(What is needed): Retype the whole listing verbatim and keep the pictures out of it.
··· Data records ···
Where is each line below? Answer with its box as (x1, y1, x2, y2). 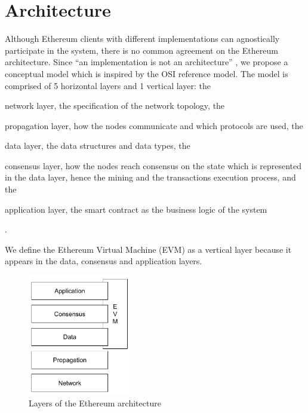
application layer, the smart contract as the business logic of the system (5, 203, 267, 215)
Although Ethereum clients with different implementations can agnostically (5, 32, 280, 45)
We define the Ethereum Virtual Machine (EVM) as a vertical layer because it (5, 243, 292, 255)
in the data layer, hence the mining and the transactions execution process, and (5, 171, 296, 183)
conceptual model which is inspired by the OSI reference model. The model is (5, 67, 288, 79)
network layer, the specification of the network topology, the (5, 99, 225, 112)
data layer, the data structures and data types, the (5, 139, 190, 152)
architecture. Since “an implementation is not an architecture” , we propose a (5, 56, 288, 68)
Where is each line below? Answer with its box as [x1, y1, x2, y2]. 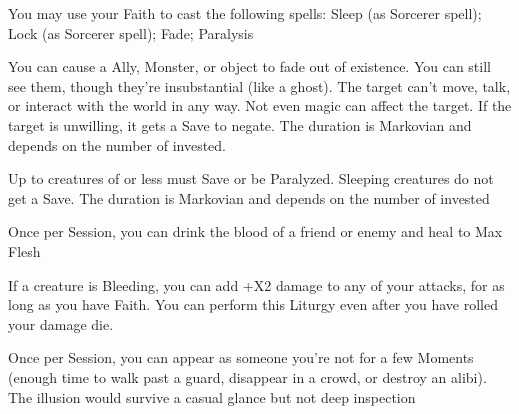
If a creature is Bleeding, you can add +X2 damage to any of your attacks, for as [8, 274, 505, 295]
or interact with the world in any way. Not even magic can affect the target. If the [8, 95, 512, 116]
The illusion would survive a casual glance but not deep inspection [8, 386, 416, 407]
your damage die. [8, 313, 114, 334]
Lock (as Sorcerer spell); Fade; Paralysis [8, 22, 254, 43]
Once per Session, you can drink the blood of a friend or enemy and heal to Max [8, 221, 503, 242]
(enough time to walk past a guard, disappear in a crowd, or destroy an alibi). [8, 366, 487, 387]
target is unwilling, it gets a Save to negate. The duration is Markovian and [8, 114, 472, 135]
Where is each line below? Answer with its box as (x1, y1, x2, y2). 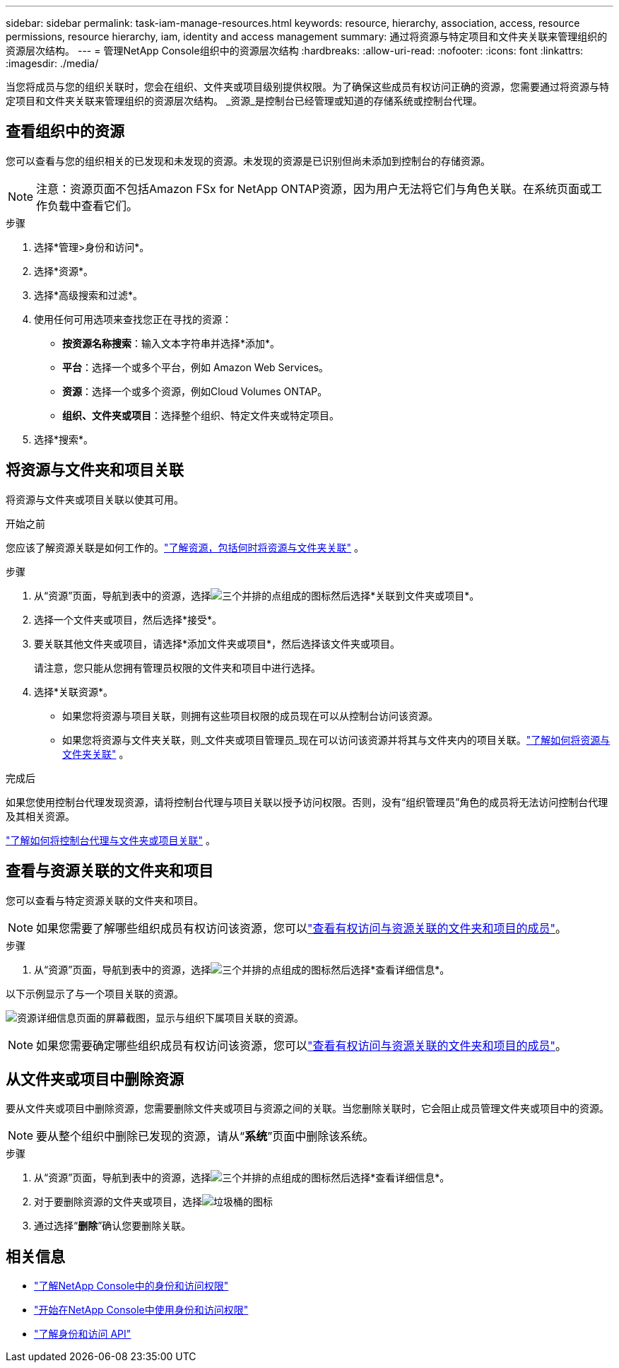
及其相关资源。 (6, 809, 75, 822)
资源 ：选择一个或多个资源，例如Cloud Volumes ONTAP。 (62, 385, 328, 397)
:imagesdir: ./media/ (6, 57, 99, 69)
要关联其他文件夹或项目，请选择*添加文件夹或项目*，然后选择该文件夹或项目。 (34, 637, 401, 650)
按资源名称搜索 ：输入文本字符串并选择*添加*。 (62, 337, 281, 349)
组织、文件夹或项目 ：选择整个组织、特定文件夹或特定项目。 (62, 409, 339, 421)
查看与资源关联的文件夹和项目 (6, 862, 213, 880)
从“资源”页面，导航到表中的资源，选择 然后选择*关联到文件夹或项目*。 (34, 589, 480, 602)
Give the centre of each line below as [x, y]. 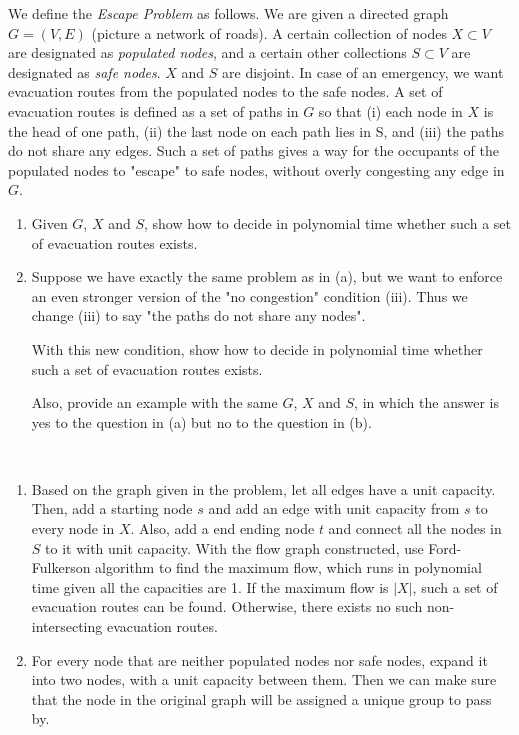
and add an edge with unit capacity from [334, 508]
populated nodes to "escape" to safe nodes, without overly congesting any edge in [256, 169]
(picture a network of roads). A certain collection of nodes [269, 32]
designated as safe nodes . [84, 71]
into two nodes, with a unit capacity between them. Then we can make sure [264, 679]
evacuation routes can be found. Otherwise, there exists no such [227, 606]
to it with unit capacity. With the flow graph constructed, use [234, 547]
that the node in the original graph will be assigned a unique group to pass [261, 698]
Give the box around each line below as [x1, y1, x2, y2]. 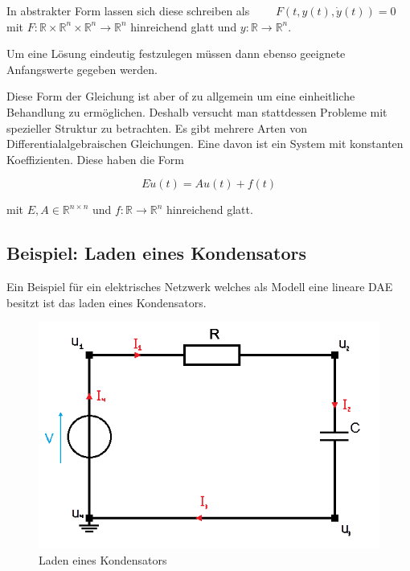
···
(Exercise answer):
Where is each line below? Answer with its box as (x1, y1, x2, y2). 
application layer, the smart contract as the business logic of the system (5, 203, 267, 215)
Although Ethereum clients with different implementations can agnostically (5, 32, 280, 45)
We define the Ethereum Virtual Machine (EVM) as a vertical layer because it (5, 243, 292, 255)
in the data layer, hence the mining and the transactions execution process, and (5, 171, 296, 183)
conceptual model which is inspired by the OSI reference model. The model is (5, 67, 288, 79)
network layer, the specification of the network topology, the (5, 99, 225, 112)
data layer, the data structures and data types, the (5, 139, 190, 152)
architecture. Since “an implementation is not an architecture” , we propose a (5, 56, 288, 68)
Where is each line below? Answer with its box as [x1, y1, x2, y2]. 
If a creature is Bleeding, you can add +X2 damage to any of your attacks, for as [8, 274, 505, 295]
or interact with the world in any way. Not even magic can affect the target. If the [8, 95, 512, 116]
The illusion would survive a casual glance but not deep inspection [8, 386, 416, 407]
your damage die. [8, 313, 114, 334]
Lock (as Sorcerer spell); Fade; Paralysis [8, 22, 254, 43]
Once per Session, you can drink the blood of a friend or enemy and heal to Max [8, 221, 503, 242]
(enough time to walk past a guard, disappear in a crowd, or destroy an alibi). [8, 366, 487, 387]
target is unwilling, it gets a Save to negate. The duration is Markovian and [8, 114, 472, 135]
Where is each line below? Answer with its box as (x1, y1, x2, y2). 
及其相关资源。 (6, 809, 75, 822)
资源 ：选择一个或多个资源，例如Cloud Volumes ONTAP。 (62, 385, 328, 397)
:imagesdir: ./media/ (6, 57, 99, 69)
要关联其他文件夹或项目，请选择*添加文件夹或项目*，然后选择该文件夹或项目。 (34, 637, 401, 650)
按资源名称搜索 ：输入文本字符串并选择*添加*。 (62, 337, 281, 349)
组织、文件夹或项目 ：选择整个组织、特定文件夹或特定项目。 (62, 409, 339, 421)
查看与资源关联的文件夹和项目 (6, 862, 213, 880)
从“资源”页面，导航到表中的资源，选择 然后选择*关联到文件夹或项目*。 (34, 589, 480, 602)
Give the centre of each line below as [x, y]. 
and add an edge with unit capacity from [334, 508]
populated nodes to "escape" to safe nodes, without overly congesting any edge in [256, 169]
(picture a network of roads). A certain collection of nodes [269, 32]
designated as safe nodes . [84, 71]
into two nodes, with a unit capacity between them. Then we can make sure [264, 679]
evacuation routes can be found. Otherwise, there exists no such [227, 606]
to it with unit capacity. With the flow graph constructed, use [234, 547]
that the node in the original graph will be assigned a unique group to pass [261, 698]
Give the box around each line below as [x1, y1, x2, y2]. 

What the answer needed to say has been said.